◆ Dataset records ◆
· · · · ·

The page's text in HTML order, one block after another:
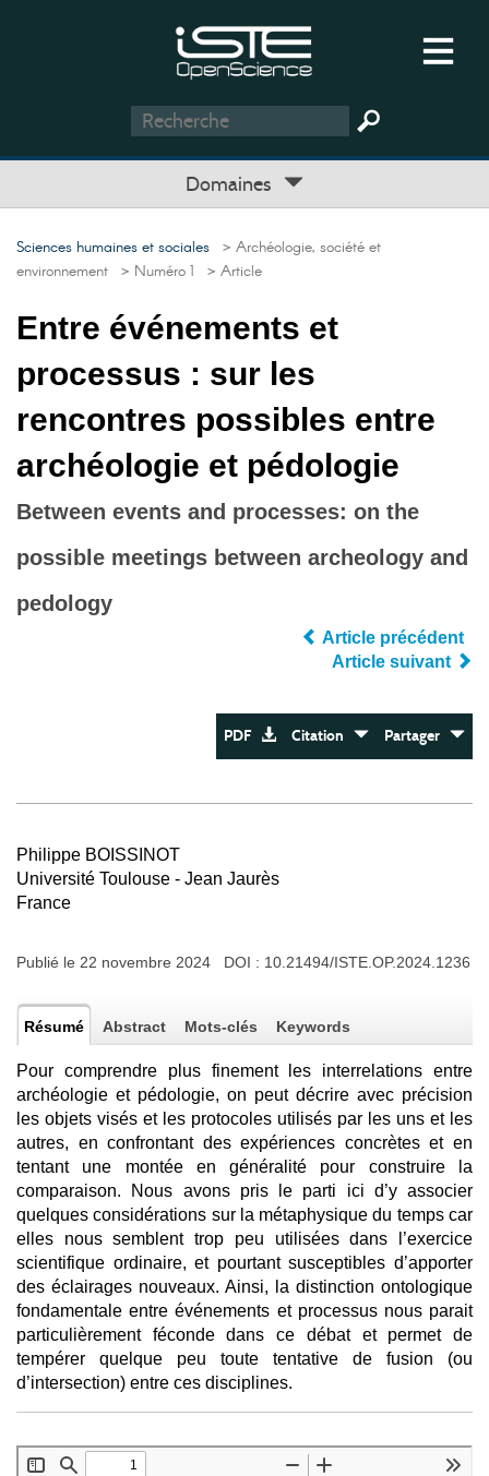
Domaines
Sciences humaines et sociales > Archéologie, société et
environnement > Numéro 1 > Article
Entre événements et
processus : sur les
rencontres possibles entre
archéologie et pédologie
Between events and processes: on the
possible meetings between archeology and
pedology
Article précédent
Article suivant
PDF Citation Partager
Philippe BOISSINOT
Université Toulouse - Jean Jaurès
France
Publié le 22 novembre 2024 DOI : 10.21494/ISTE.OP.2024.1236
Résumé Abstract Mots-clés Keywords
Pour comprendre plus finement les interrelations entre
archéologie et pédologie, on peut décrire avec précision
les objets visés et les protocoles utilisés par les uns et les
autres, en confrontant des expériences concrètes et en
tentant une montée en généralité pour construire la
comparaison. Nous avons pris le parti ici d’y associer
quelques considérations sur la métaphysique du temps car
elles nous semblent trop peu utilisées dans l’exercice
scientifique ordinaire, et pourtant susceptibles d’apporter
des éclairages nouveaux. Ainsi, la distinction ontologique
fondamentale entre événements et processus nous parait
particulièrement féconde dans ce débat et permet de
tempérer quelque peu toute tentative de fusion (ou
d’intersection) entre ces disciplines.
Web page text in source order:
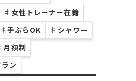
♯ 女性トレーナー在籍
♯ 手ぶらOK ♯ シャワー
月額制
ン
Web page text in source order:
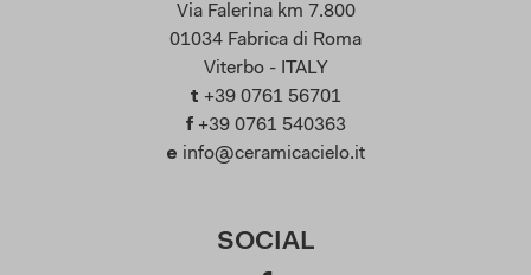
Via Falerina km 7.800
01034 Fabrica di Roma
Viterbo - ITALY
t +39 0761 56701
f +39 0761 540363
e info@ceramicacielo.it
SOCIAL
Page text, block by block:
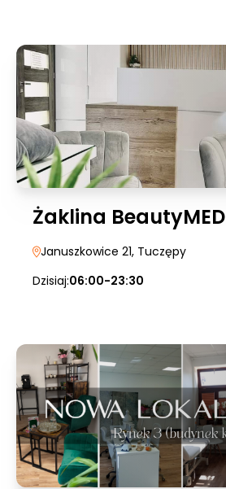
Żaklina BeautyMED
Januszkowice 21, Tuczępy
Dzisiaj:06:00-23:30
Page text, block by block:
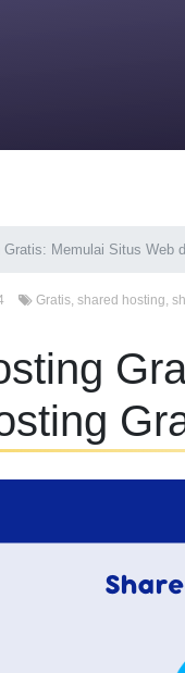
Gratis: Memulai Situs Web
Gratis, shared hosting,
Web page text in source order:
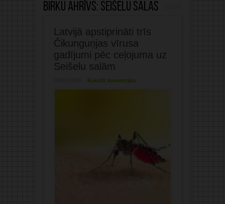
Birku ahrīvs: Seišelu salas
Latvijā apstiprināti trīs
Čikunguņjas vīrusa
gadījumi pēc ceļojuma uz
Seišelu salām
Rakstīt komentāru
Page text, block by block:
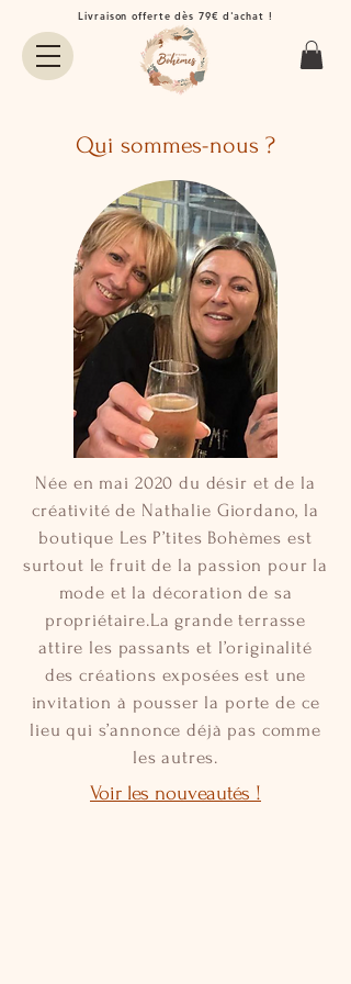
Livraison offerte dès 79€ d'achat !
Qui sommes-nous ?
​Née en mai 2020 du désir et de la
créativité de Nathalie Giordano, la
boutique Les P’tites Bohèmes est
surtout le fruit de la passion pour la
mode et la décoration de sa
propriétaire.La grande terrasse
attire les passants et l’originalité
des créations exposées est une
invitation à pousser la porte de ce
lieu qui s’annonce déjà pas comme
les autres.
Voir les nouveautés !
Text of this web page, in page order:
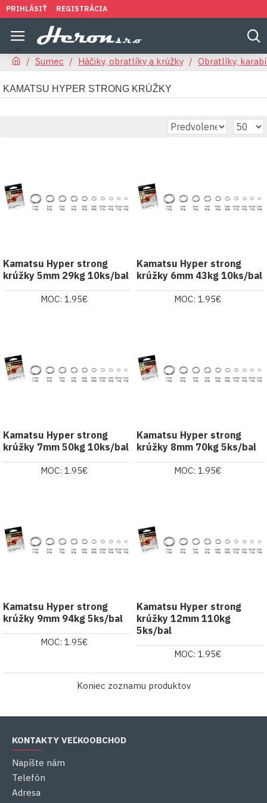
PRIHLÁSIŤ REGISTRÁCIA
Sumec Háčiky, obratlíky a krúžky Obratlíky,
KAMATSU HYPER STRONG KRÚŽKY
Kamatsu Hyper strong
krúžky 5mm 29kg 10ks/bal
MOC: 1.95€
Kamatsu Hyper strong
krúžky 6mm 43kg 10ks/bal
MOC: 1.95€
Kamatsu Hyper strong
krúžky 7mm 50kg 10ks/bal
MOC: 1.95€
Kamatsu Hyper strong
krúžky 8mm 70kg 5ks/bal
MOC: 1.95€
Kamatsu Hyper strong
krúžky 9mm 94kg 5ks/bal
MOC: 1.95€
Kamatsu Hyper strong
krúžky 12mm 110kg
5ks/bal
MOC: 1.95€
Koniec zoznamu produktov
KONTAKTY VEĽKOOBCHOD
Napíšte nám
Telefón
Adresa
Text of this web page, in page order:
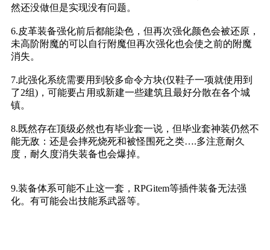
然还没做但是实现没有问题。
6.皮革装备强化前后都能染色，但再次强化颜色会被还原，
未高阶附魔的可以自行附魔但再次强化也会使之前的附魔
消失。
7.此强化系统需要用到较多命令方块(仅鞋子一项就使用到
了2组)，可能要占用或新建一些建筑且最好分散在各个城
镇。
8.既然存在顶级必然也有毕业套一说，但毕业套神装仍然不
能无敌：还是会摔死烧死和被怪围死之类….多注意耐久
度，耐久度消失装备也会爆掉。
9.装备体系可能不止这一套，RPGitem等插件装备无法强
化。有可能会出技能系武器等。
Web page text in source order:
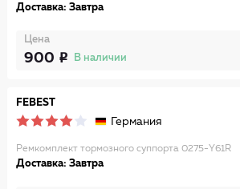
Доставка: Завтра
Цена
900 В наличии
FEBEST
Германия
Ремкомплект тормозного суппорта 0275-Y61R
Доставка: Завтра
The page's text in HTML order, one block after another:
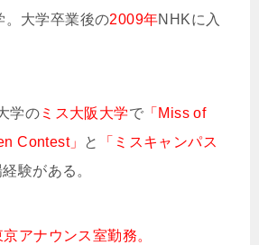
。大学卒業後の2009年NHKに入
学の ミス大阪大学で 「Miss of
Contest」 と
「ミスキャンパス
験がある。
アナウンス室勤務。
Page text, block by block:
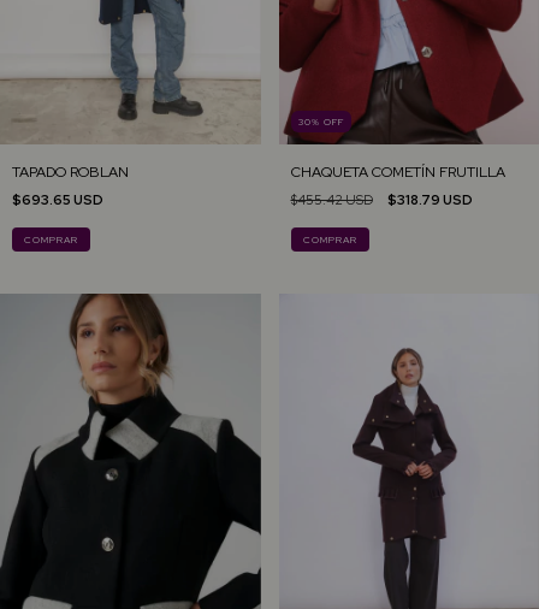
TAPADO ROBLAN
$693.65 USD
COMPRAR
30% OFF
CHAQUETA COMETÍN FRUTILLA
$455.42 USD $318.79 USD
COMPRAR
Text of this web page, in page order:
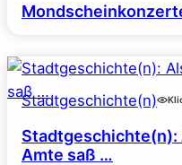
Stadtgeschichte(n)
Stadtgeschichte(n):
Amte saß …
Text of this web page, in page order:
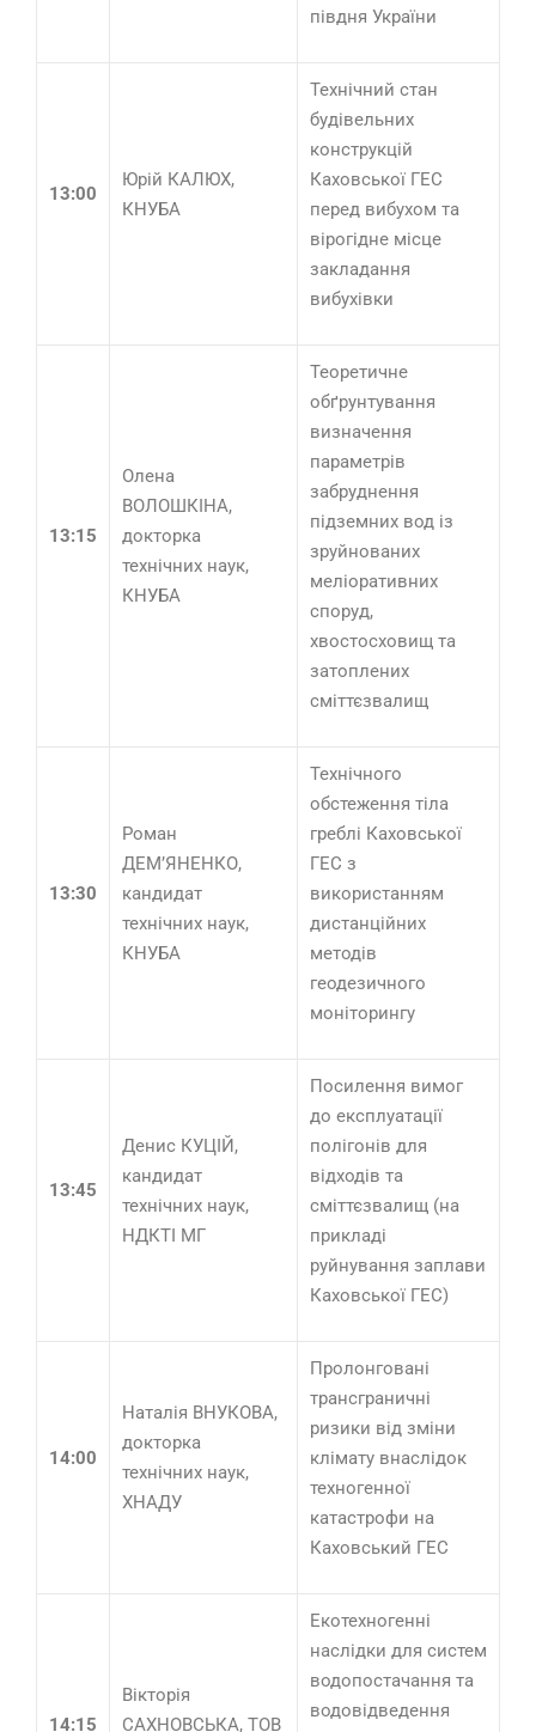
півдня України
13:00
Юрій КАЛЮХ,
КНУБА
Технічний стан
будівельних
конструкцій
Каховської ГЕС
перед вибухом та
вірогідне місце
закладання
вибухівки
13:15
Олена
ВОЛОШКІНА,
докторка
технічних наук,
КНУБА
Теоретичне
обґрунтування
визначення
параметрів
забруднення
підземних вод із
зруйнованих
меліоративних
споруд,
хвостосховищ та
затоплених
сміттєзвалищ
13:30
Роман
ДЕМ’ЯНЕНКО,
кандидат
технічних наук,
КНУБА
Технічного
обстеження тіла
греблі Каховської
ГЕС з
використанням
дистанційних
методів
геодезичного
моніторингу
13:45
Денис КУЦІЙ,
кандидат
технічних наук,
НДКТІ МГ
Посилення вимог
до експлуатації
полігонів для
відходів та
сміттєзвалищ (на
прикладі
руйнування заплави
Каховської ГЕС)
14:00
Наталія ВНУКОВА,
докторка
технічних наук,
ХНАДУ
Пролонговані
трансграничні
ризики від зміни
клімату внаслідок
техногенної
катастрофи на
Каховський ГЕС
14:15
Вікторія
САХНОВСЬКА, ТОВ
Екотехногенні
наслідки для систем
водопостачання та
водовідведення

· · · · ·

◆ Work instructions ◆
Repeat each line of the records above exactly, but do not copy the pictures.

◆ Task answer ◆
The page's text in HTML order, one block after another:
Domaines
Sciences humaines et sociales > Archéologie, société et
environnement > Numéro 1 > Article
Entre événements et
processus : sur les
rencontres possibles entre
archéologie et pédologie
Between events and processes: on the
possible meetings between archeology and
pedology
Article précédent
Article suivant
PDF Citation Partager
Philippe BOISSINOT
Université Toulouse - Jean Jaurès
France
Publié le 22 novembre 2024 DOI : 10.21494/ISTE.OP.2024.1236
Résumé Abstract Mots-clés Keywords
Pour comprendre plus finement les interrelations entre
archéologie et pédologie, on peut décrire avec précision
les objets visés et les protocoles utilisés par les uns et les
autres, en confrontant des expériences concrètes et en
tentant une montée en généralité pour construire la
comparaison. Nous avons pris le parti ici d’y associer
quelques considérations sur la métaphysique du temps car
elles nous semblent trop peu utilisées dans l’exercice
scientifique ordinaire, et pourtant susceptibles d’apporter
des éclairages nouveaux. Ainsi, la distinction ontologique
fondamentale entre événements et processus nous parait
particulièrement féconde dans ce débat et permet de
tempérer quelque peu toute tentative de fusion (ou
d’intersection) entre ces disciplines.
Web page text in source order:
♯ 女性トレーナー在籍
♯ 手ぶらOK ♯ シャワー
月額制
ン
Web page text in source order:
Via Falerina km 7.800
01034 Fabrica di Roma
Viterbo - ITALY
t +39 0761 56701
f +39 0761 540363
e info@ceramicacielo.it
SOCIAL
Page text, block by block:
Żaklina BeautyMED
Januszkowice 21, Tuczępy
Dzisiaj:06:00-23:30
Page text, block by block:
Gratis: Memulai Situs Web
Gratis, shared hosting,
Web page text in source order:
Birku ahrīvs: Seišelu salas
Latvijā apstiprināti trīs
Čikunguņjas vīrusa
gadījumi pēc ceļojuma uz
Seišelu salām
Rakstīt komentāru
Page text, block by block:
Livraison offerte dès 79€ d'achat !
Qui sommes-nous ?
​Née en mai 2020 du désir et de la
créativité de Nathalie Giordano, la
boutique Les P’tites Bohèmes est
surtout le fruit de la passion pour la
mode et la décoration de sa
propriétaire.La grande terrasse
attire les passants et l’originalité
des créations exposées est une
invitation à pousser la porte de ce
lieu qui s’annonce déjà pas comme
les autres.
Voir les nouveautés !
Text of this web page, in page order:
PRIHLÁSIŤ REGISTRÁCIA
Sumec Háčiky, obratlíky a krúžky Obratlíky,
KAMATSU HYPER STRONG KRÚŽKY
Kamatsu Hyper strong
krúžky 5mm 29kg 10ks/bal
MOC: 1.95€
Kamatsu Hyper strong
krúžky 6mm 43kg 10ks/bal
MOC: 1.95€
Kamatsu Hyper strong
krúžky 7mm 50kg 10ks/bal
MOC: 1.95€
Kamatsu Hyper strong
krúžky 8mm 70kg 5ks/bal
MOC: 1.95€
Kamatsu Hyper strong
krúžky 9mm 94kg 5ks/bal
MOC: 1.95€
Kamatsu Hyper strong
krúžky 12mm 110kg
5ks/bal
MOC: 1.95€
Koniec zoznamu produktov
KONTAKTY VEĽKOOBCHOD
Napíšte nám
Telefón
Adresa
Text of this web page, in page order:
然还没做但是实现没有问题。
6.皮革装备强化前后都能染色，但再次强化颜色会被还原，
未高阶附魔的可以自行附魔但再次强化也会使之前的附魔
消失。
7.此强化系统需要用到较多命令方块(仅鞋子一项就使用到
了2组)，可能要占用或新建一些建筑且最好分散在各个城
镇。
8.既然存在顶级必然也有毕业套一说，但毕业套神装仍然不
能无敌：还是会摔死烧死和被怪围死之类….多注意耐久
度，耐久度消失装备也会爆掉。
9.装备体系可能不止这一套，RPGitem等插件装备无法强
化。有可能会出技能系武器等。
Web page text in source order:
Доставка: Завтра
Цена
900 В наличии
FEBEST
Германия
Ремкомплект тормозного суппорта 0275-Y61R
Доставка: Завтра
The page's text in HTML order, one block after another:
。大学卒業後の2009年NHKに入
学の ミス大阪大学で 「Miss of
Contest」 と
「ミスキャンパス
験がある。
アナウンス室勤務。
Page text, block by block:
TAPADO ROBLAN
$693.65 USD
COMPRAR
30% OFF
CHAQUETA COMETÍN FRUTILLA
$455.42 USD $318.79 USD
COMPRAR
Text of this web page, in page order:
Stadtgeschichte(n)
Stadtgeschichte(n):
Amte saß …
Text of this web page, in page order:
півдня України
13:00
Юрій КАЛЮХ,
КНУБА
Технічний стан
будівельних
конструкцій
Каховської ГЕС
перед вибухом та
вірогідне місце
закладання
вибухівки
13:15
Олена
ВОЛОШКІНА,
докторка
технічних наук,
КНУБА
Теоретичне
обґрунтування
визначення
параметрів
забруднення
підземних вод із
зруйнованих
меліоративних
споруд,
хвостосховищ та
затоплених
сміттєзвалищ
13:30
Роман
ДЕМ’ЯНЕНКО,
кандидат
технічних наук,
КНУБА
Технічного
обстеження тіла
греблі Каховської
ГЕС з
використанням
дистанційних
методів
геодезичного
моніторингу
13:45
Денис КУЦІЙ,
кандидат
технічних наук,
НДКТІ МГ
Посилення вимог
до експлуатації
полігонів для
відходів та
сміттєзвалищ (на
прикладі
руйнування заплави
Каховської ГЕС)
14:00
Наталія ВНУКОВА,
докторка
технічних наук,
ХНАДУ
Пролонговані
трансграничні
ризики від зміни
клімату внаслідок
техногенної
катастрофи на
Каховський ГЕС
14:15
Вікторія
САХНОВСЬКА, ТОВ
Екотехногенні
наслідки для систем
водопостачання та
водовідведення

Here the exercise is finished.